It is a lovely airy space, with much evidence of the presence of the four-year-old daughter of her marriage to her architecture-critic husband Nicolai Ouroussoff. Brown was born in 1969 in London; her mother is the writer Shena Mackay and her father is the late art critic David Sylvester. She is that oxymoron, a fashionable painter, with waiting lists of collectors queuing up for her paintings.

Brown has just opened a show in LA and is jet-lagged, although she still manages to look the image of the chic artist. She tells me that the works surrounding us are not finished, but are all in various stages. She works on up to 20 paintings at a time, allowing them to dry in between so she can be as gestural as she wants to be when she goes into a work.

I have not seen a show of her works for a few years and am surprised by the sheer number of recognisable figures in her paintings. I have always associated Brown with gestural, juicy paint, often reminiscent of Willem de Kooning, an artist whose work she openly admires. Looking around, she admits that the recent works are a departure from the obscured and more thickly applied paintings. “I have been looking at Munch and Beckmann.
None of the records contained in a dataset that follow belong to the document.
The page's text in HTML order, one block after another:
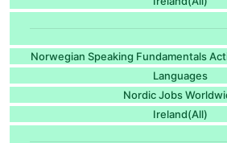
Norwegian Speaking Fundamentals
Languages
Nordic Jobs
Ireland(All)
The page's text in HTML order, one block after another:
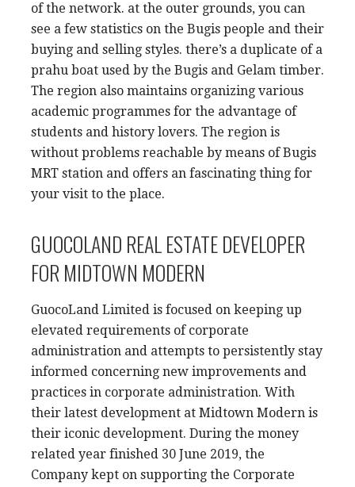
of the network. at the outer grounds, you can
see a few statistics on the Bugis people and their
buying and selling styles. there’s a duplicate of a
prahu boat used by the Bugis and Gelam timber.
The region also maintains organizing various
academic programmes for the advantage of
students and history lovers. The region is
without problems reachable by means of Bugis
MRT station and offers an fascinating thing for
your visit to the place.
GUOCOLAND REAL ESTATE DEVELOPER
FOR MIDTOWN MODERN
GuocoLand Limited is focused on keeping up
elevated requirements of corporate
administration and attempts to persistently stay
informed concerning new improvements and
practices in corporate administration. With
their latest development at Midtown Modern is
their iconic development. During the money
related year finished 30 June 2019, the
Company kept on supporting the Corporate

I find as I get more assured of the fact that I can paint, I don’t mind if my influences show.”

I ask about the parallel shift in subject matter and she replies: “I felt I had been doing female nudes long enough.” As for the notable variety of faces: “As I’m painting, each face has a library in my mind. I have been teetering back and forth with a narrative recently. With a sea of faces you have to address the face differently, each gives the other permission – they can be photographic or cartoony.”
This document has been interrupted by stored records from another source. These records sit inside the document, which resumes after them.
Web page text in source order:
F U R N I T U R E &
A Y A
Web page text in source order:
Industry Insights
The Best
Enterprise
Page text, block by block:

Brown came to NY after studying at the Slade. She worked as a waitress to make ends meet and then got a job in an animation studio where, during her spare time in the evenings, she made her one and only film, an erotic work that made me blush when I saw it.

Brown says that painting a lot “takes the pressure off”. She tells me that her friend and fellow painter Charline von Heyl gave her the best definition of what painting needs to be: “the left-hand corner does not prepare me for the right-hand corner”. It must always be “unpredictable.” She points to a large canvas in progress, predominantly blue with a recognisable cavorting goat in the foreground. “I am not sure about that work; it came to me too easily.”